Yes; it is right that we grieve. We are to love these others, as flimsy as ourselves. We declare with God that the work of His hand is good, that it is (in some mysterious equation) worth the incarnation and passion and death of the God who is Life. Not to grieve the loss would be to gainsay God's valuation of this world He created. We are pained by the loss of what we love and we are called to love the world. And death must be denounced; for we do not wish to say that God delights in the destruction of the ones whom He has cherished in His mind and brought to birth by Word and Spirit. But neither should we rage against death as if it has not been conquered. Neither should we join in the deaths of those we love by thinking that the loss of them is the loss of our Life.
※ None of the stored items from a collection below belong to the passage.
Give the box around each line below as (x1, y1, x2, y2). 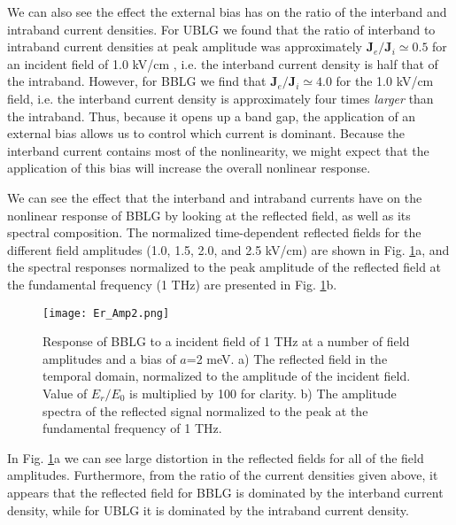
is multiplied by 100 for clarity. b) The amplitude (129, 383, 397, 402)
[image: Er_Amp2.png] (43, 306, 170, 320)
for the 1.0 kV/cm (336, 72, 434, 90)
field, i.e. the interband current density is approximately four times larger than (7, 89, 434, 107)
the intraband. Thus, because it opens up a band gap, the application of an (7, 106, 416, 125)
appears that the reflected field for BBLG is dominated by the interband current (7, 483, 444, 501)
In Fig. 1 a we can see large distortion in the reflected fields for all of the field (7, 448, 424, 467)
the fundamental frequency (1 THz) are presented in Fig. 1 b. (7, 274, 337, 293)
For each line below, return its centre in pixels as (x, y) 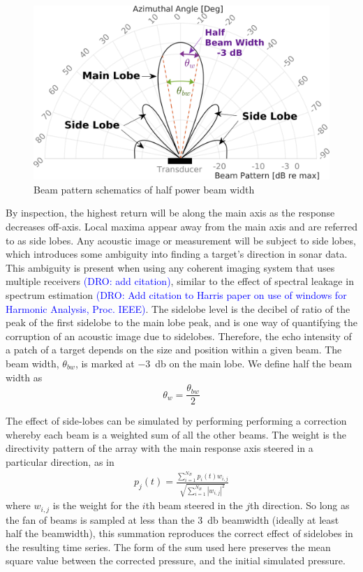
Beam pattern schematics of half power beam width (144, 189)
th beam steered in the (194, 505)
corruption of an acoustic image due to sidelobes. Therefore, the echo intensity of (179, 336)
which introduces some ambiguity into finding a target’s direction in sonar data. (177, 254)
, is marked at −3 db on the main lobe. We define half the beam (214, 363)
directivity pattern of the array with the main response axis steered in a (160, 448)
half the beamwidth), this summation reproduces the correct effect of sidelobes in (179, 533)
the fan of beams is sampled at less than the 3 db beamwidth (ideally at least (172, 519)
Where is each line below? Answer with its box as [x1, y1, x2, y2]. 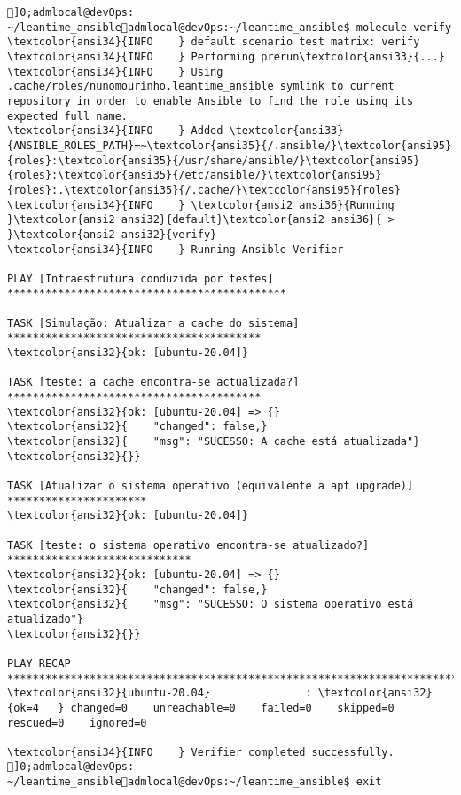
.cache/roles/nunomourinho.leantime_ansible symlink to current [7, 80, 395, 93]
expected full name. [7, 109, 129, 123]
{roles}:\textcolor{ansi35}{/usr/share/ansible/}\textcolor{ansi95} [7, 154, 420, 167]
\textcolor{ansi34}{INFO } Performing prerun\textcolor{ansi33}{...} [7, 50, 445, 63]
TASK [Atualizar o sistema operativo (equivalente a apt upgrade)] [7, 480, 414, 492]
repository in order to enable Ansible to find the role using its [7, 94, 414, 107]
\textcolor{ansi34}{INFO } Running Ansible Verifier [7, 242, 344, 256]
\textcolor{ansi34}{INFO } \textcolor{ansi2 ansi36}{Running [7, 198, 395, 211]

This death, this rip in the faultless fabric of creation, is temporary. And it is the consequence of our contempt for Life and the true Source of Life. So death is indeed our ineluctable inheritance. But the miracle is that Life is also ours to inherit, if we are not so enamored of this little life so hemmed round with death that we neglect Life and rather fawn upon the death we wish to flee.

And so, I am disconsolate, for there is little I feel which needs to be consoled away. My heart has been broken many times and knit back together. And more people will die or leave and my heart shall break and mend again. More than anything in these times of loss, I want to think on what is true, what cannot be lost, the deep and beautiful ways of God that even death and the grave cannot thwart or overcome. Certainly, it is painful and bad, but so much in this life is painful and bad -- this is certainly no worse than the rest of it; the painful bad parts just move closer to us or farther away. So, I will learn to be comforting to others; but to anyone wishing to comfort me, I can say only this: Do not make a sugar-coated confection of death lest I fail to give glory to the One who has overcome death. But do not make loss or death seem the ultimate, terrible, final undoing lest I forget that death has been overcome and begin to think this life more precious than that Life which I must hold to and hope for.